Hop off near Saint George Street for a long stretch of shopping, from chocolates to art glass to vintage clothing. Turn onto Hypolita Street for more shops and eateries. Catch some live music and barbecue at Scarlett O’Hara’s, or hang out on the porch and sip a Rosemary’s Lemonade. After lunch, walk back down Hypolita Street and hang a left onto Charlotte Street, where you’ll find the famous Hyppo Gourmet Ice Pops shop, which offers cool flavors like pineapple cilantro, blood orange cheesecake, and plum mint. This has become a Saint Augustine tradition. Walk a bit farther, and turn left on Cuna Street, where you’ll find the Gourmet Hut, a beautiful outdoor restaurant that shares space with neighboring Crucial Coffee Cafe. When the sun goes down, this alfresco dining spot turns into a fairy tale, with strings of rope lights overhead and a keyboard player near the sidewalk. Its offerings change every day, and staff will bring the chalkboard menu to you so you can order tableside. Another delicious spot for dining is The Floridian, a laid-back eatery on Spanish Street that boasts an outdoor front porch nd a larger indoor space. The food is definitely southern-inspired, with options like fried green tomatoes and pork belly caprese.

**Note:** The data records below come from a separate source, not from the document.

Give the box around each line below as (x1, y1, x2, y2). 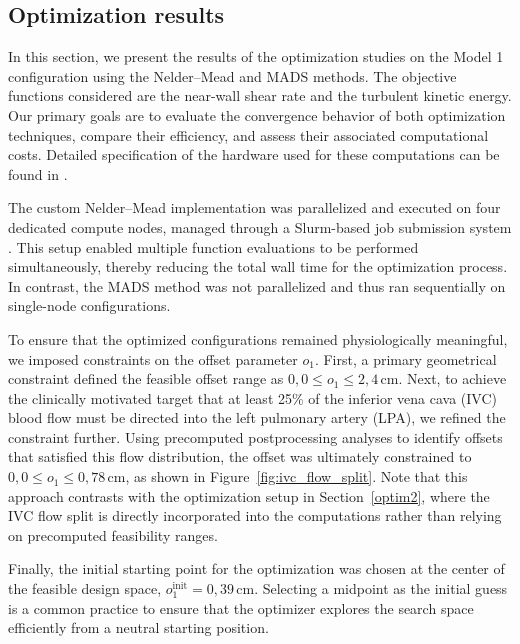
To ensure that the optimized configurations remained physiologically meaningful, (8, 328, 508, 349)
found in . (8, 163, 68, 184)
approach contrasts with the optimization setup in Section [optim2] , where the (8, 485, 490, 506)
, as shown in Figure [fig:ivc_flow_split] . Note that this (125, 466, 468, 487)
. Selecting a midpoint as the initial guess (254, 578, 508, 599)
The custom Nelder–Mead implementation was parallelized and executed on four (8, 197, 501, 218)
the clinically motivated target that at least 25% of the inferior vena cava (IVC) (8, 387, 497, 408)
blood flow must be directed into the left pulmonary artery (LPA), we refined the (8, 407, 506, 428)
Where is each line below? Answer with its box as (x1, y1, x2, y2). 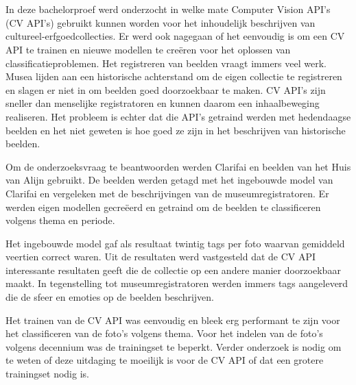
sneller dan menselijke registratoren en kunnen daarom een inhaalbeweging (5, 96, 320, 110)
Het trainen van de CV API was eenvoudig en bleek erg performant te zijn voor (5, 312, 340, 327)
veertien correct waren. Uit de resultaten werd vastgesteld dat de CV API (5, 249, 316, 264)
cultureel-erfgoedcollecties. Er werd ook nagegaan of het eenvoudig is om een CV (5, 29, 345, 43)
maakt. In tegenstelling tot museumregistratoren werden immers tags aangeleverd (5, 276, 348, 290)
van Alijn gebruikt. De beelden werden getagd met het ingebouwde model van (5, 173, 333, 187)
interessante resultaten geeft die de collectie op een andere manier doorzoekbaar (5, 262, 341, 277)
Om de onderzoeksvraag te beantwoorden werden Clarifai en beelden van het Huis (5, 159, 351, 173)
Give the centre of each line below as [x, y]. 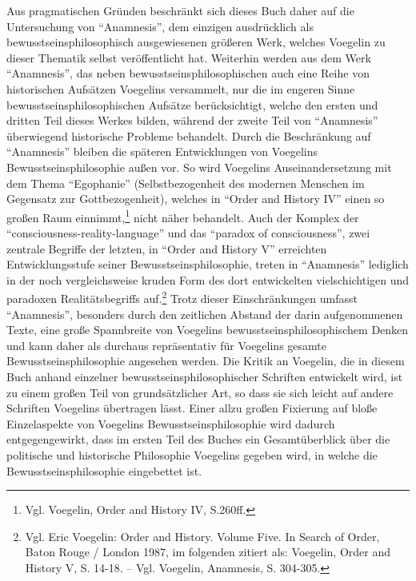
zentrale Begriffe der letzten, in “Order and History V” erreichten [167, 248]
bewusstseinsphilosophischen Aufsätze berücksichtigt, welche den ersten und [192, 104]
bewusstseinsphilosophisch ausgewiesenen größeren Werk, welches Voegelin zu [196, 42]
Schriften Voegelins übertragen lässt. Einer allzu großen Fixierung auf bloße [192, 408]
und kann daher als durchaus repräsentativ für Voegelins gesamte [166, 345]
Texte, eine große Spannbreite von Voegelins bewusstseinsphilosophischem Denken [208, 330]
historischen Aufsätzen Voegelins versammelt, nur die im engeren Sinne [181, 88]
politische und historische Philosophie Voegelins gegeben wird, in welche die [192, 454]

A stroll along the water is a welcome respite from the more crowded streets in town. Go past Ponce de León Circle onto Avenida Menendez to walk along the Matanzas River. You can also venture into the municipal marina where El Galeón—a five-deck replica of a Spanish galleon from the colonial period—is periodically docked. Ships like this would have sailed Florida’s waters in the sixteenth and seventeenth centuries, but El Galeón travels up and down the East Coast. El Galeón is maintained by a crew of twenty-eight who operate the seven sails on three masts. Along the pier, you can nod hello to the locals hanging out in their boats, smile at the clever boat names, and feel the camaraderie of the boating community.

For sunset chasers, hop in the car and drive to a restaurant called Saltwater Cowboys. The food is reportedly delicious, though I only made it as far as the parking lot that overlooked marshland and the horizon, where the Florida sun dipped lower and lower, lighting up the sky in cotton candy pink and clementine orange.

There are quite a few winners for accommodations in Saint Augustine, and the Inn on Charlotte is one such gem. Built in 1918 for a local attorney, this brick home ushered in the Roaring Twenties, an era of modern technology and a more carefree lifestyle. It was restored in 2003 and furnished with quality antiques and reproductions. The porch is ideal for lazy days in the shade with a book and a glass of lemonade from the refrigerator. Breakfast is a two-course affair, with a chilled soup or fruit as the appetizer. The main courses vary from citrus French toast to eggs Benedict casserole to Swiss cheese quiche.

The best thing about Saint Augustine is the way it beckons you to wander the quaint streets, sneak into an outdoor patio for a caprese salad and some acoustic guitar, and manage the drips of an ice cream cone on a sunny day. The Spanish architecture flavors the town with a romantic spice, and you might wish you had hand to hold as you catch the riffs of blues music floating out on wisps of cigar smoke from Stogies Jazz Club. History and relaxation meet and stand together for a moment in the streets of Saint Augustine, reminding you to breathe.